Note that when a MoveMap is constructed, all degrees of freedom are set to False initially. If you still have a *PyMOL_Mover* instantiated, you can quickly visualize which degrees of freedom will be allowed by sending your move map to PyMOL with 

```
test_pose = pyrosetta.pose_from_sequence("RFPMMSTFKVLLCGAVLSRIDAG")
pmm.apply(test_pose)
pmm.send_movemap(test_pose, movemap)
```

Each time this mover is applied, it will select a random 3-mer window and insert only the backbone torsion angles from a random matching fragment in the fragment set. Here is an example using the above `test_pose`:

```
mover_3mer.apply(test_pose)
pmm.apply(test_pose)
```

**Question:** When you change your random move in your poly-alanine folding algorithm to a fragment insertion, how much faster is your protocol? Does it converge to a protein-like conformation more quickly?

### Programming Exercises

- Fold a 10-mer poly-alanine using 100 independent trajectories, using any variant of the folding algorithm that you like. (A trajectory is a path through the conformation space traveled during the calculation. The end result of each independent trajectory is called a “decoy”. Given enough sampling, the lowest energy decoy may correspond to the global minimum.) Create a Ramachandran plot using the lowest-scoring conformations (decoys) from all 100 independent trajectories. Repeat this for a 10-mer poly-glycine. How do the plots differ? Compare with the plots in Richardson’s article.
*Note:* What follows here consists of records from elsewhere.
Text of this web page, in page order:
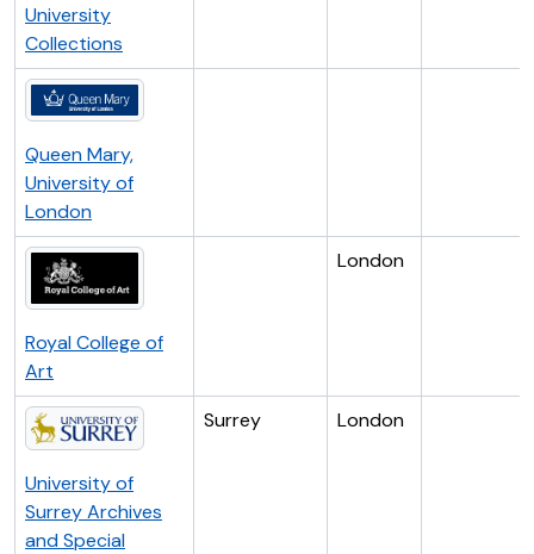
University
Collections
Queen Mary,
University of
London
Royal College of
Art
London
University of
Surrey Archives
and Special
Surrey London
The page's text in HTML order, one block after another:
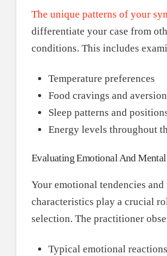
The unique patterns of your
differentiate your case from
conditions. This includes
Temperature preferences
Food cravings and
Sleep patterns and
Energy levels throughout
Evaluating Emotional And Mental
Your emotional tendencies and
characteristics play a crucial
selection. The practitioner
Typical emotional
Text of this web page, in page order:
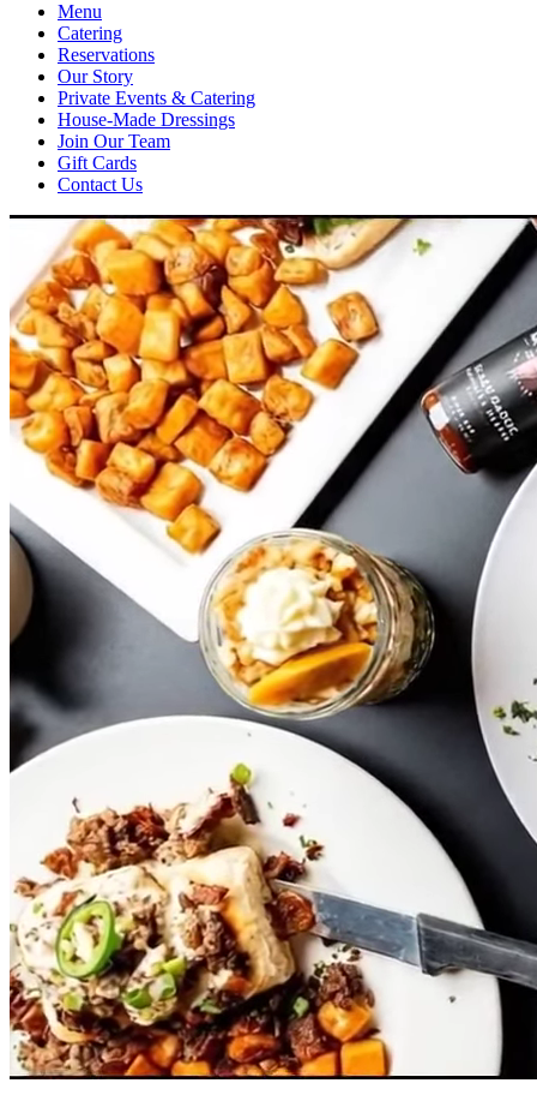
Menu
Catering
Reservations
Our Story
Private Events & Catering
House-Made Dressings
Join Our Team
Gift Cards
Contact Us
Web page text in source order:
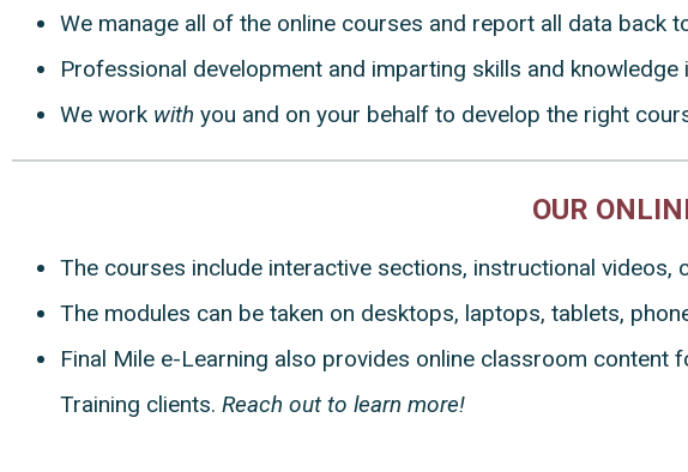
We manage all of the online courses and report all data back
Professional development and imparting skills and knowledge
We work with you and on your behalf to develop the right
OUR
The courses include interactive sections, instructional
The modules can be taken on desktops, laptops, tablets,
Final Mile e-Learning also provides online classroom
Training clients. Reach out to learn more!
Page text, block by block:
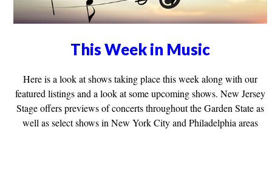
This Week in Music
Here is a look at shows taking place this week along with our
featured listings and a look at some upcoming shows. New Jersey
Stage offers previews of concerts throughout the Garden State as
well as select shows in New York City and Philadelphia areas
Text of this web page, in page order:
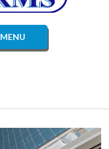
MENU
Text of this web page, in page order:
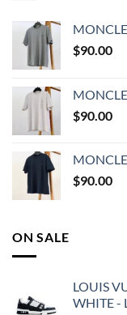
$90.00
$90.00
$90.00
ON SALE
LOUIS
WHITE -
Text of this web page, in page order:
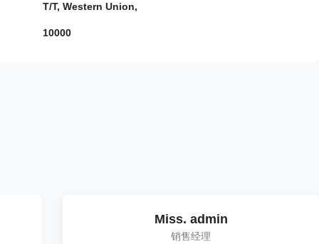
T/T, Western Union,
10000
Miss. admin
销售经理
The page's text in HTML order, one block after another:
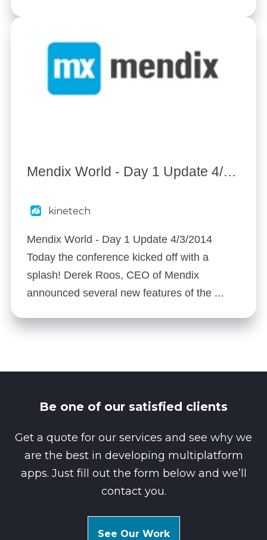
Mendix World - Day 1 Update 4/3/2014
kinetech
Mendix World - Day 1 Update 4/3/2014
Today the conference kicked off with a
splash! Derek Roos, CEO of Mendix
announced several new features of the ...
Be one of our satisfied clients
Get a quote for our services and see why we
are the best in developing multiplatform
apps. Just fill out the form below and we’ll
contact you.
See Our Work
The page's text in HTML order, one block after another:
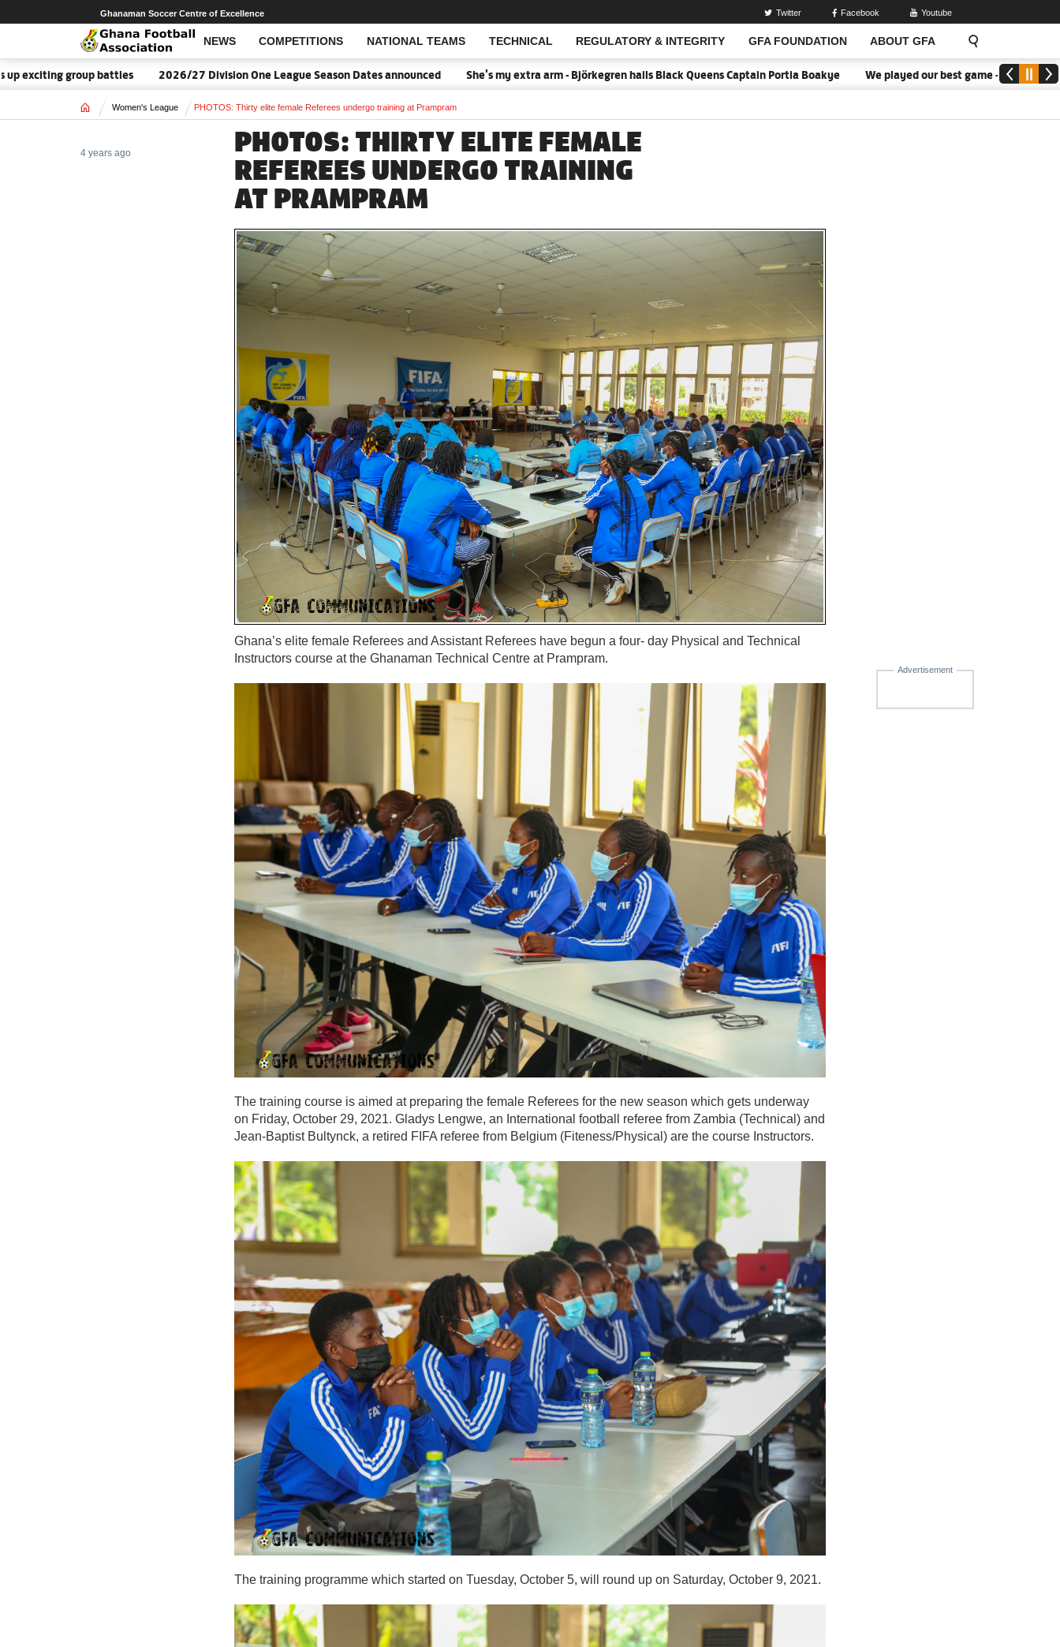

- Test your folding program’s ability to predict a real fold from scratch. Choose a small protein to keep the computation time down, such as Hox-B1 homeobox protein (1B72) or RecA (2REB). How many iterations and how many independent trajectories do you need to run to find a good structure?
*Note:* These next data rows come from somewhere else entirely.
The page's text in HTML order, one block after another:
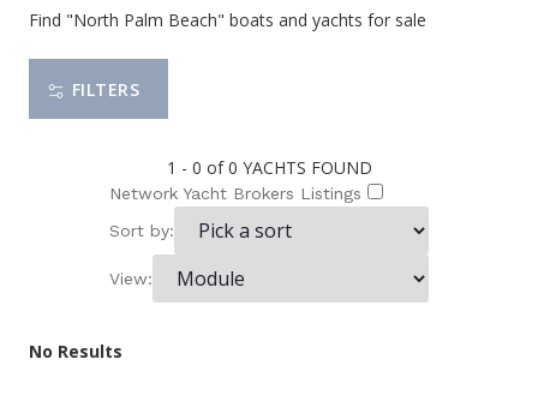
Find "North Palm Beach" boats and yachts for sale
FILTERS
1 - 0 of 0 YACHTS FOUND
Network Yacht Brokers Listings
Sort by:
View:
No Results
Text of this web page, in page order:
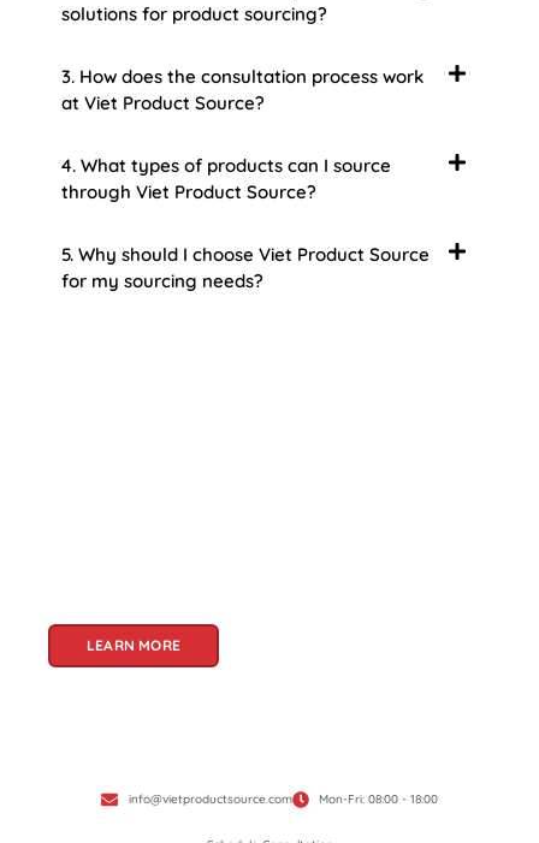
solutions for product sourcing?
3. How does the consultation process work
at Viet Product Source?
4. What types of products can I source
through Viet Product Source?
5. Why should I choose Viet Product Source
for my sourcing needs?
LEARN MORE
info@vietproductsource.com Mon-Fri: 08:00 - 18:00
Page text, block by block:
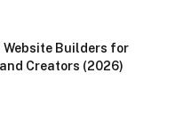
Website Builders for
Creators (2026)
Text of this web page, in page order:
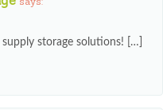
storage solutions! […]
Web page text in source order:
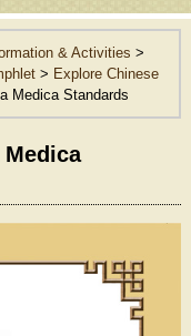
& Activities >
> Explore Chinese
Medica Standards
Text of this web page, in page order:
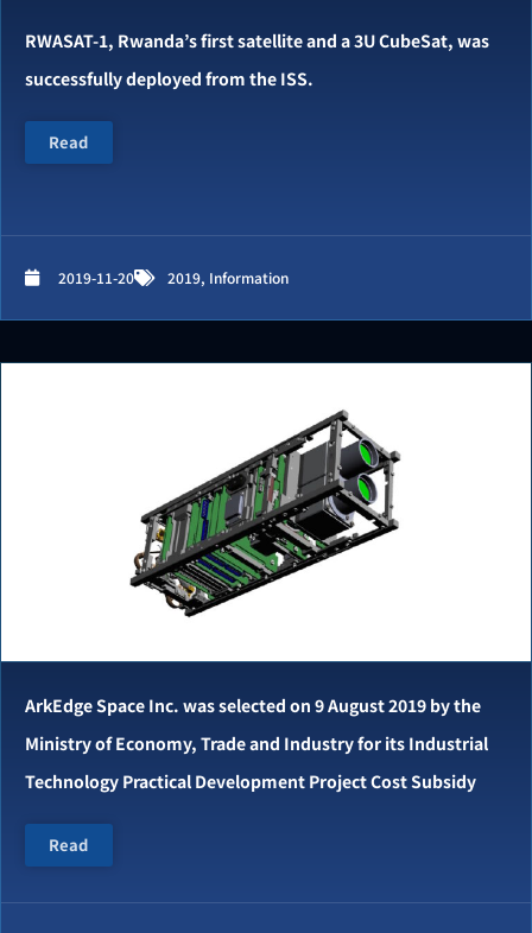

- Modify your folding program to include a simulated annealing temperature schedule, decaying exponentially from kT = 100 to kT = 0.1 over the course of the search. Again, fold a test protein. Does this approach work better?
Modify your folding program to remove the Metropolis criterion and instead accept trial moves only when the energy decreases. Plot energy vs. iteration and examine the final output structures from multiple runs. How is the convergence and performance affected? Why?


### Thought Questions

- **[Introductory]** What are the limitations of these types of folding algorithms?


- **[Advanced]** How might you design an intermediate-resolution representation of side chains that has more detail than the centroid approach yet is faster than the full-atom approach? Which types of residues would most benefit from this type of representation?